Search code examples
tensorflowdistributeddeep-learning

Failed to run tensorflow distributed MNIST test


I installed tensorflow 0.8 by building from source. I use AWS EC2 g2.8xlarge instance which has 4 GPUs. I tried to run tensorflow distributed mnist test, code in here: https://github.com/tensorflow/tensorflow/blob/master/tensorflow/tools/dist_test/scripts/dist_mnist_test.sh

my script:

bash dist_mnist_test.sh "grpc://localhost:2223 grpc://localhost:2224"

and I got this message:

E0609 14:53:07.430440599   62872 tcp_client_posix.c:173]     failed to connect to 'ipv4:127.0.0.1:2223': socket error: connection refused
E0609 14:53:07.445297934   62873 tcp_client_posix.c:173]     failed to connect to 'ipv4:127.0.0.1:2224': socket error: connection refused

Any one know what is wrong here?
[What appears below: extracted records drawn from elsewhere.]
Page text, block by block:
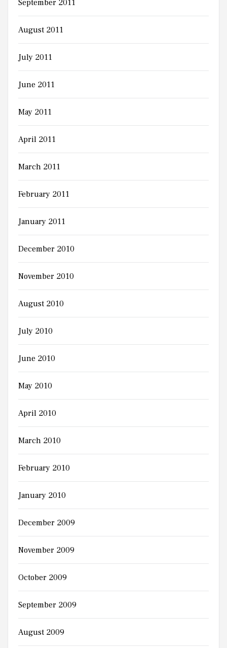
September 2011
August 2011
July 2011
June 2011
May 2011
April 2011
March 2011
February 2011
January 2011
December 2010
November 2010
August 2010
July 2010
June 2010
May 2010
April 2010
March 2010
February 2010
January 2010
December 2009
November 2009
October 2009
September 2009
August 2009
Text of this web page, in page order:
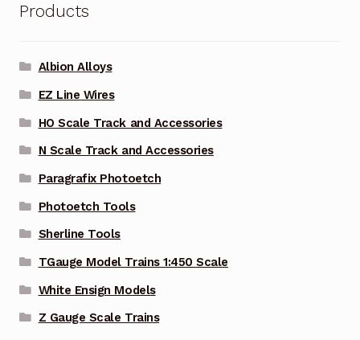
Products
Albion Alloys
EZ Line Wires
HO Scale Track and Accessories
N Scale Track and Accessories
Paragrafix Photoetch
Photoetch Tools
Sherline Tools
TGauge Model Trains 1:450 Scale
White Ensign Models
Z Gauge Scale Trains
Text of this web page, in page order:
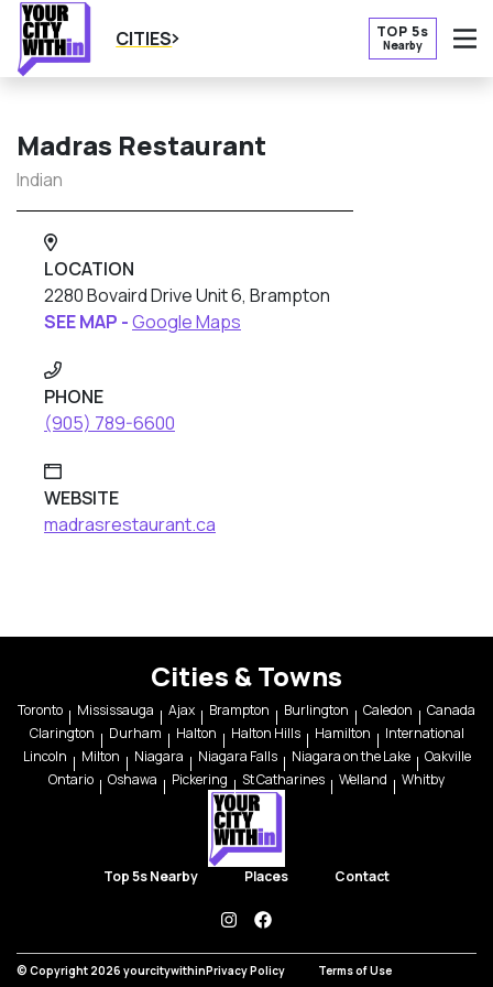
CITIES TOP 5s
Nearby
Madras Restaurant
Indian
LOCATION
2280 Bovaird Drive Unit 6, Brampton
SEE MAP -Google Maps
PHONE
(905) 789-6600
WEBSITE
madrasrestaurant.ca
Cities & Towns
Toronto Mississauga Ajax Brampton Burlington Caledon
Canada
Clarington
Durham Halton Halton Hills Hamilton
International
Lincoln
Milton Niagara Niagara Falls Niagara on the Lake
Oakville
Ontario
Oshawa Pickering St Catharines Welland Whitby
Top 5s Nearby Places Contact
instagramfacebook
© Copyright 2026 yourcitywithinPrivacy Policy Terms of Use
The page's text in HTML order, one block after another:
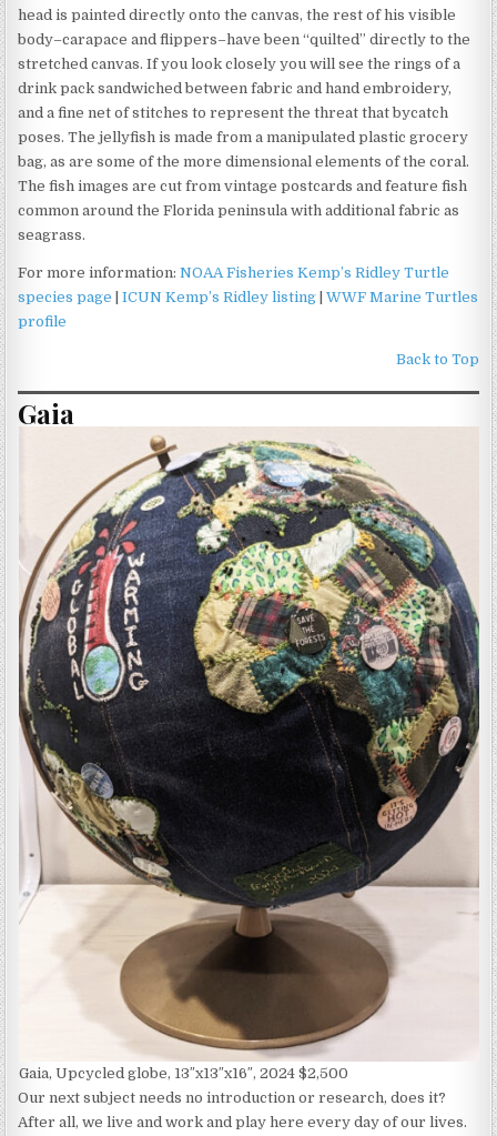
head is painted directly onto the canvas, the rest of his visible
body–carapace and flippers–have been “quilted” directly to the
stretched canvas. If you look closely you will see the rings of a
drink pack sandwiched between fabric and hand embroidery,
and a fine net of stitches to represent the threat that bycatch
poses. The jellyfish is made from a manipulated plastic grocery
bag, as are some of the more dimensional elements of the coral.
The fish images are cut from vintage postcards and feature fish
common around the Florida peninsula with additional fabric as
seagrass.
For more information:NOAA Fisheries Kemp’s Ridley Turtle
species page |ICUN Kemp’s Ridley listing|WWF Marine Turtles
profile
Back to Top
Gaia
Gaia, Upcycled globe, 13″x13″x16″, 2024 $2,500
Our next subject needs no introduction or research, does it?
After all, we live and work and play here every day of our lives.
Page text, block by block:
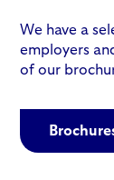
We have a
employers
of our
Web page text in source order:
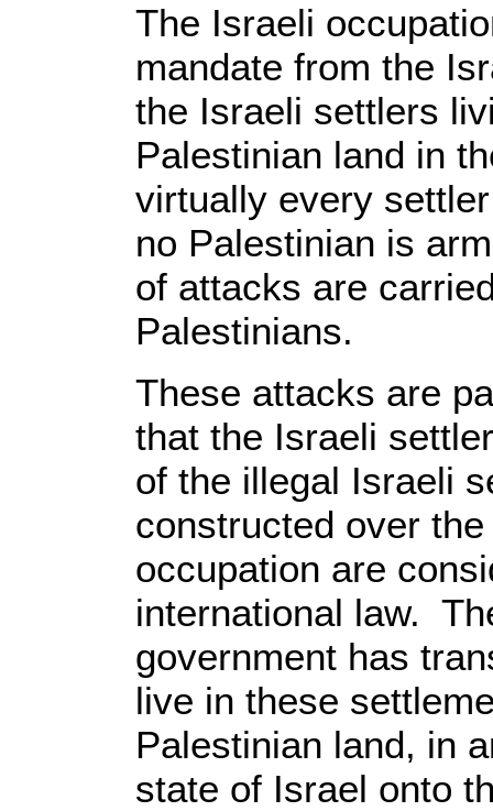
The Israeli
mandate from the
the Israeli settlers
Palestinian land in
virtually every
no Palestinian is
of attacks are
Palestinians.
These attacks are
that the Israeli
of the illegal Israeli
constructed over
occupation are
international law.
government has
live in these
Palestinian land, in
state of Israel onto
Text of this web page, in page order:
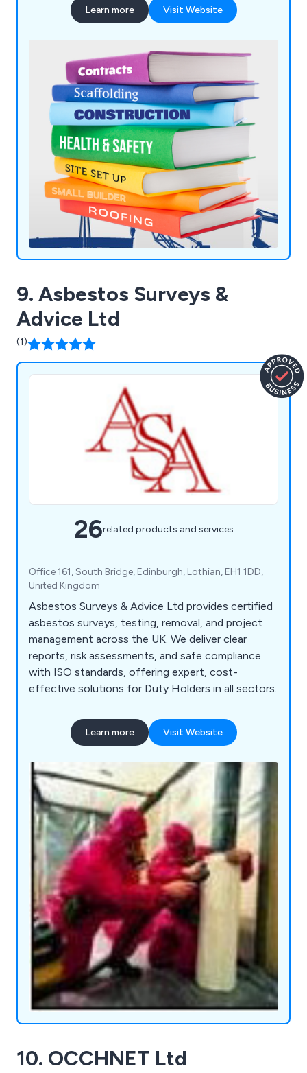
Learn more Visit Website
9. Asbestos Surveys &
Advice Ltd
(1)
26related products and services
Office 161, South Bridge, Edinburgh, Lothian, EH1 1DD,
United Kingdom
Asbestos Surveys & Advice Ltd provides certified
asbestos surveys, testing, removal, and project
management across the UK. We deliver clear
reports, risk assessments, and safe compliance
with ISO standards, offering expert, cost-
effective solutions for Duty Holders in all sectors.
Learn more Visit Website
10. OCCHNET Ltd
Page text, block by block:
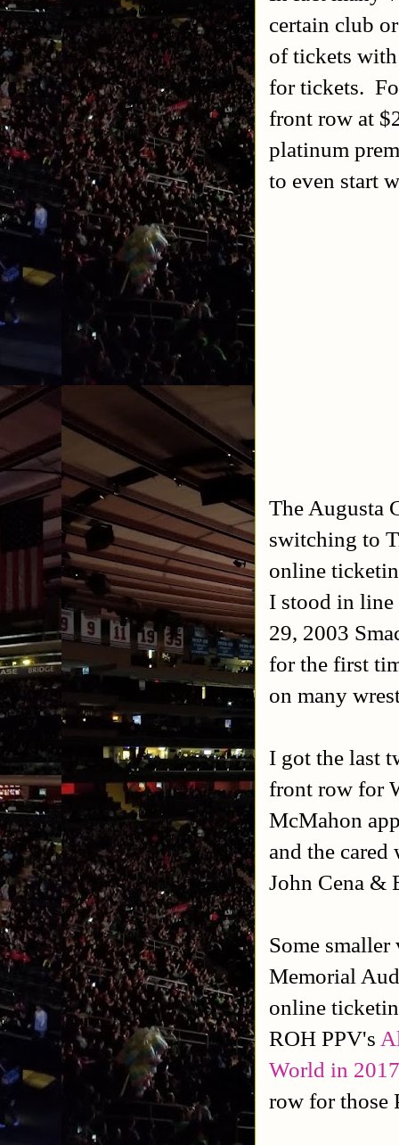
certain club
of tickets
for tickets.
front row at
platinum
to even start
The Augusta
switching to
online
I stood in
29, 2003
for the first
on many
I got the last
front row for
McMahon
and the
John Cena &
Some
Memorial
online
ROH PPV's
World in 2017
row for those
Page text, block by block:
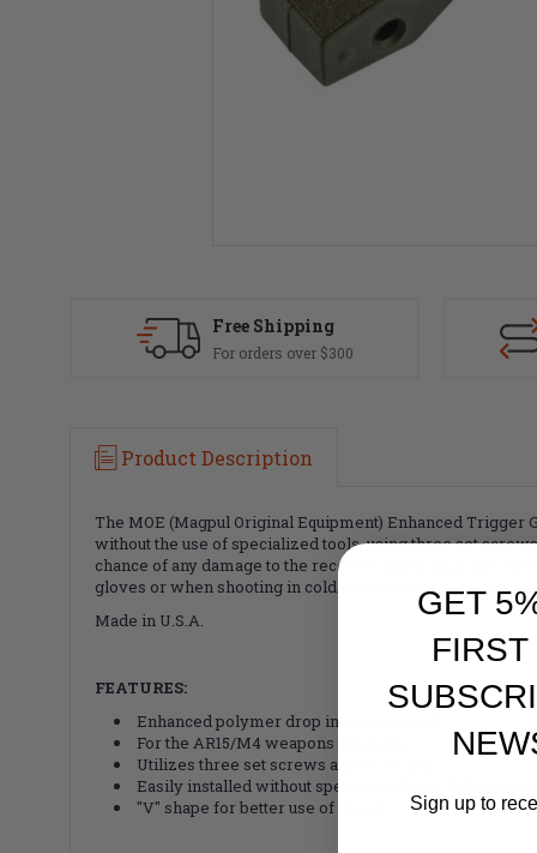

Thanks a lot!


Solution

  • This script does not run standalone. In particular, it expects that you have created a TensorFlow cluster with workers running at each of the addresses before running the script. The create_tf_cluster.sh script can set up such a cluster using Kubernetes. The dist_test.sh script runs these scripts end-to-end.

    See my answer to your other question, which has a suggested script for running MNIST on distributed TensorFlow.